I am sure this is a duplicate question so if someone can find it then please do!
People table:
PersonID
========
1
2
3
Device table:
DeviceID | PersonID
===================
1111 1
2222 1
3333 1
123 2
456 2
9999 3
I do a join like this:
SELECT p.PersonID, d.DeviceID FROM People p
LEFT JOIN Device d on d.PersonID = p.PersonID
Which gives me:
PersonID | DeviceID
===================
1 1111
1 2222
1 3333
2 123
2 456
3 9999
I know what you're thinking, it's just the Device table, but this is a minimal version of the query and tables, there's much more going on in the real ones,
I want to be able to inject a join on the People table to the Device table and get three columns:
Must I use PIVOT to get the results like this? (there will always be a max of three devices per person)
PersonID | 1 | 2 | 3
===============================================
1 1111 2222 3333
2 123 456
3 9999
(Where the blanks would be NULL)
I'm trying:
SELECT PersonID, [1], [2], [3]
FROM (
SELECT p.PersonID, d.DeviceID FROM People p
LEFT JOIN Device d on d.PersonID = p.PersonID) AS r
PIVOT
(
MAX(DeviceID)
FOR DeviceID IN([1], [2], [3])
) AS p;
But it's giving me NULL for all three columns.

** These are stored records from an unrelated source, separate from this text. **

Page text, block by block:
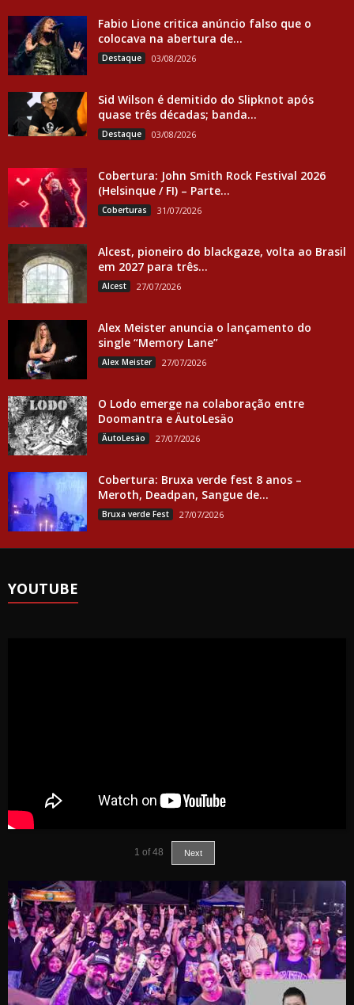
Fabio Lione critica anúncio falso que o
colocava na abertura de...
Destaque 03/08/2026
Sid Wilson é demitido do Slipknot após
quase três décadas; banda...
Destaque 03/08/2026
Cobertura: John Smith Rock Festival 2026
(Helsinque / FI) – Parte...
Coberturas 31/07/2026
Alcest, pioneiro do blackgaze, volta ao Brasil
em 2027 para três...
Alcest 27/07/2026
Alex Meister anuncia o lançamento do
single “Memory Lane”
Alex Meister 27/07/2026
O Lodo emerge na colaboração entre
Doomantra e ÄutoLesäo
ÄutoLesäo 27/07/2026
Cobertura: Bruxa verde fest 8 anos –
Meroth, Deadpan, Sangue de...
Bruxa verde Fest 27/07/2026
YOUTUBE
1 of 48 Next

The value list defined in the pivot clause must contain actual values from your table. [1], [2], [3] are values from your PersonId, not for DeviceId. So the part for DeviceId in [1], [2], [3] is not producing any results, hence all the null values.
Here is my solution. I constructed a new key_ column to pivot around.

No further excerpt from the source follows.